(Data extracted from a collection)
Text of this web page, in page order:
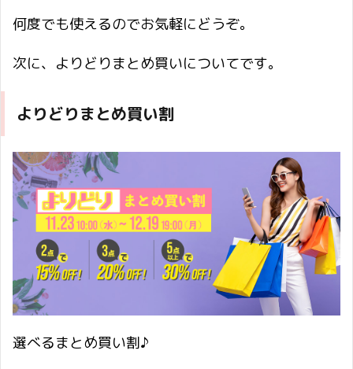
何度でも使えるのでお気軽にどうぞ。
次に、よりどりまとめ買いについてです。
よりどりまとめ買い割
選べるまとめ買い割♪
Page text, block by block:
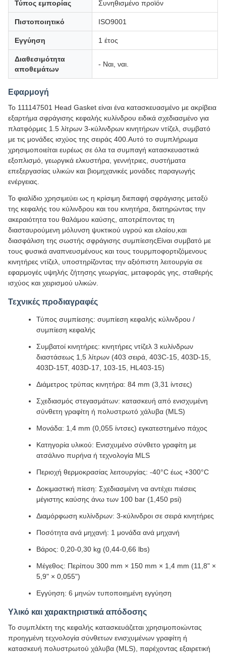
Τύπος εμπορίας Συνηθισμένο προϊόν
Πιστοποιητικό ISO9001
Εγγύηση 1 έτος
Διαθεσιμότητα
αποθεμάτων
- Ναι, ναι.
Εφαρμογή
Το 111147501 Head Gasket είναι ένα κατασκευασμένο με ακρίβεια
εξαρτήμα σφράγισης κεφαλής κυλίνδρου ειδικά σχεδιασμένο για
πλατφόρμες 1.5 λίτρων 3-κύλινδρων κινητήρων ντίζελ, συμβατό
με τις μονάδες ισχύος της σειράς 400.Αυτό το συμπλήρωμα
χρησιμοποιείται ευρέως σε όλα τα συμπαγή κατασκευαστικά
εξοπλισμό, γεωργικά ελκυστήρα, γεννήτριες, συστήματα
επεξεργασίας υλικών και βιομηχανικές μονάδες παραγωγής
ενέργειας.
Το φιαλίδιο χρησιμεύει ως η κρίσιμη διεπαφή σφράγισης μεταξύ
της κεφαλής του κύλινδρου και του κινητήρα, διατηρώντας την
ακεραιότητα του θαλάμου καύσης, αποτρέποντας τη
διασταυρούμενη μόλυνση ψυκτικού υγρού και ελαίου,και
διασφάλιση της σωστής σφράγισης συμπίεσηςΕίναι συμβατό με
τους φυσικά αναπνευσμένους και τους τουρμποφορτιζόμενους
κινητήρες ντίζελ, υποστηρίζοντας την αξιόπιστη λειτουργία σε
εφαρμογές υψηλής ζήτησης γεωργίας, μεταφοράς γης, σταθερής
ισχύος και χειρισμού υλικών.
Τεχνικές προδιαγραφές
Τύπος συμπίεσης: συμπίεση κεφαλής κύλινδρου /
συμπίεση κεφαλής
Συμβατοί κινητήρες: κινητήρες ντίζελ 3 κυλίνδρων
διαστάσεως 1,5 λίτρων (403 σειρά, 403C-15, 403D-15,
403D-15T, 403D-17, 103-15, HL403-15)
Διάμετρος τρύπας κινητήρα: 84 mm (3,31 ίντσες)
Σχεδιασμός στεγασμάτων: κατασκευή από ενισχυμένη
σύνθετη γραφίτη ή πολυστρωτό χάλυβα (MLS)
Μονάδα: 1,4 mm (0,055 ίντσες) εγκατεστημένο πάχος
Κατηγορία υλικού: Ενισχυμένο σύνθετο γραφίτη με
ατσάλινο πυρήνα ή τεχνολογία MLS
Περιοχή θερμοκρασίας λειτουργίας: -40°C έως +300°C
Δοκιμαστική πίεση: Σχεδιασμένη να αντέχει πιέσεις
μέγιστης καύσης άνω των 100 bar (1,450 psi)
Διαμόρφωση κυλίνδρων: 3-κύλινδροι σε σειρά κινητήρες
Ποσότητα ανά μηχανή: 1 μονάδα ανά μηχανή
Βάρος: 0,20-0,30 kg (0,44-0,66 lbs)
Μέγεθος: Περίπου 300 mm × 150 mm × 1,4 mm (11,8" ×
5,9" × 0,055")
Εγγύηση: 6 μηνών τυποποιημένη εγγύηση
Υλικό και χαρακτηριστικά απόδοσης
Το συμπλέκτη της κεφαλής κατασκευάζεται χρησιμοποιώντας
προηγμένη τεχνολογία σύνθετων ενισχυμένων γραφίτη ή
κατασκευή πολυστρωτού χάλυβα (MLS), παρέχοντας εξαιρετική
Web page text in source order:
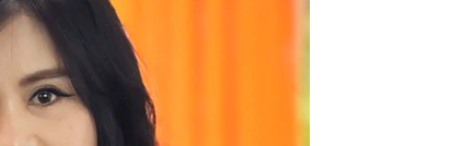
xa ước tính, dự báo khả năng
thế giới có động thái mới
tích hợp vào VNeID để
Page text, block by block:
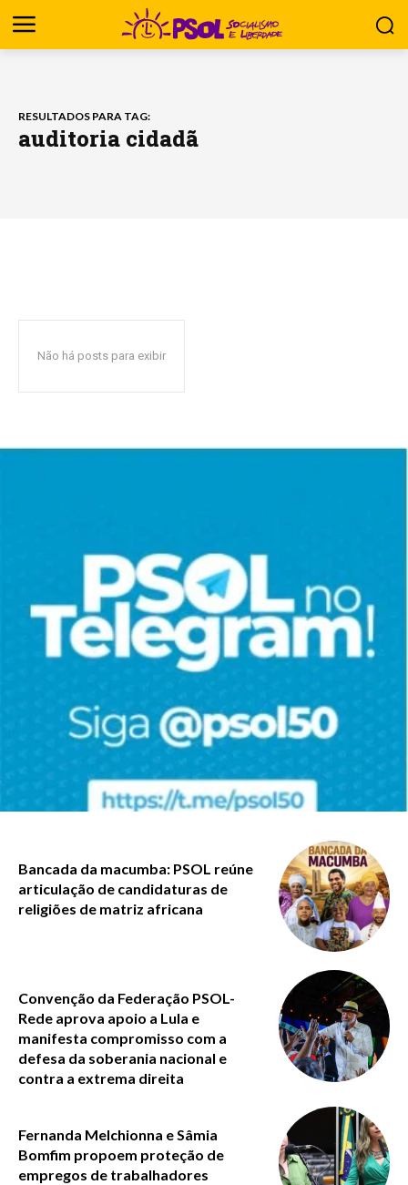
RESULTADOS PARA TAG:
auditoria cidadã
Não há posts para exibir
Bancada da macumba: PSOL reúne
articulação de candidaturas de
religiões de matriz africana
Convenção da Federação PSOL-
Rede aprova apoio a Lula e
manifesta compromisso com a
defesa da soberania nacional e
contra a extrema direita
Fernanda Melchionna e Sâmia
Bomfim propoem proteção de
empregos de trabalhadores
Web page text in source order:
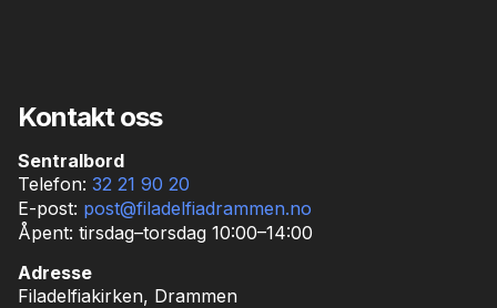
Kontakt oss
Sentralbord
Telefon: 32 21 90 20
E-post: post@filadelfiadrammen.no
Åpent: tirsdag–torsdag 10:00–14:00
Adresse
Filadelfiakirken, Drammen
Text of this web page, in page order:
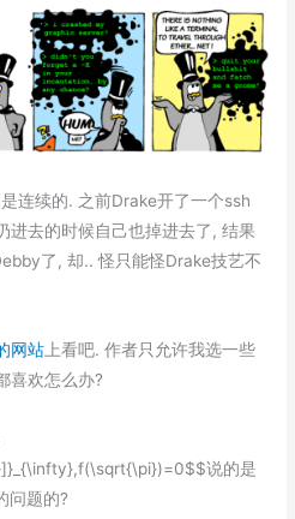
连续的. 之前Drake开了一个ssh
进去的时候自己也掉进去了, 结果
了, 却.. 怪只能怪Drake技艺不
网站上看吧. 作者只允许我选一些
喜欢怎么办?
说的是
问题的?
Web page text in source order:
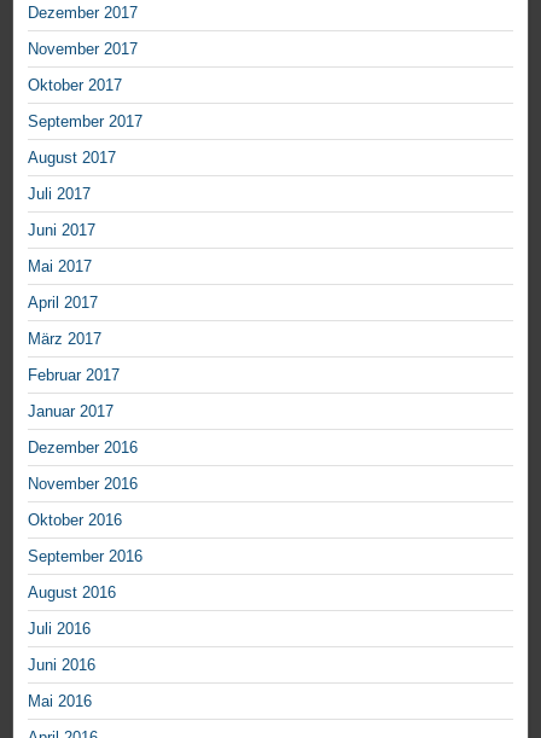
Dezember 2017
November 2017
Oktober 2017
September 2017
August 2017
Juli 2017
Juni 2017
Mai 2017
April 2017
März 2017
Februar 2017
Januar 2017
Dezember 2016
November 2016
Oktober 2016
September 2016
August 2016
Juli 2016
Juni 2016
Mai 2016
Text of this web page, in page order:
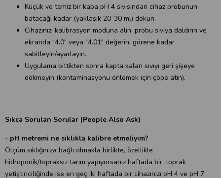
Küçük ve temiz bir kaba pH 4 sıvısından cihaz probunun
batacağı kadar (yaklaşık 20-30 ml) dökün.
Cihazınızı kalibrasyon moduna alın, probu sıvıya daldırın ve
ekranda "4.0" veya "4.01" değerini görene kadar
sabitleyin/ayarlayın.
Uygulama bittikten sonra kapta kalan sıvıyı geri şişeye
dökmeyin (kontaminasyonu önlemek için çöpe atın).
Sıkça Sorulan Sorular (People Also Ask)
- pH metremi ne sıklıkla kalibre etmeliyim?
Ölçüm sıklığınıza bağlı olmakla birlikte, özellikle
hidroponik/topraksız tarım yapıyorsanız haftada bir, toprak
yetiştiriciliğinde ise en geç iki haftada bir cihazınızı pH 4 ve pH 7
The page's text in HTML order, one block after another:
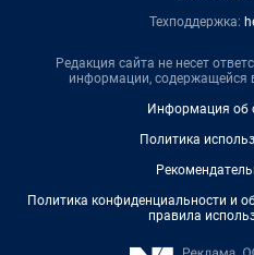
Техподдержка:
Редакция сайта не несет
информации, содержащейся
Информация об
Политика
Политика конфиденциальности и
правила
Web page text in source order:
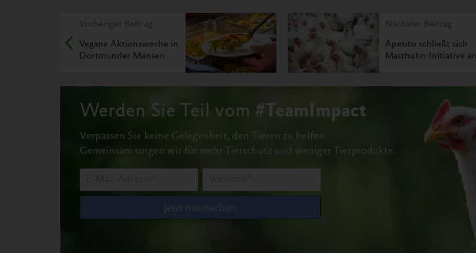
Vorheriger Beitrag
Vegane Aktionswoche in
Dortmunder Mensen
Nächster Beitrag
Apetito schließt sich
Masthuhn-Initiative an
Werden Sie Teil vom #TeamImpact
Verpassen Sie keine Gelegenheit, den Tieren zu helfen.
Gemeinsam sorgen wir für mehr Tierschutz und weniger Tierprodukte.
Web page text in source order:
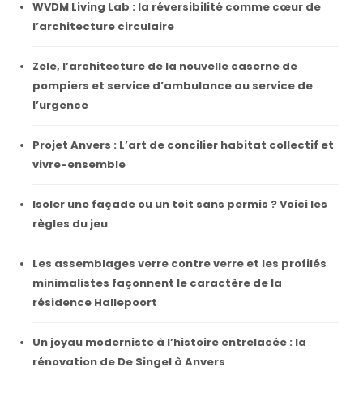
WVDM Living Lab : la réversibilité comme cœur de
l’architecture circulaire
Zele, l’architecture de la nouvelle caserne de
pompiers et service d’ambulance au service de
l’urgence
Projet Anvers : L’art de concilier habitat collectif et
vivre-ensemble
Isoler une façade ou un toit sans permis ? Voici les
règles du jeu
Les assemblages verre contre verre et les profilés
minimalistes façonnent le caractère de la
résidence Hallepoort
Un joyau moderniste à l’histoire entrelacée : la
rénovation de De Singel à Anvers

About this task
Tally the lines in the data that contain the string "υλικών". Report only the total.

Written reply
2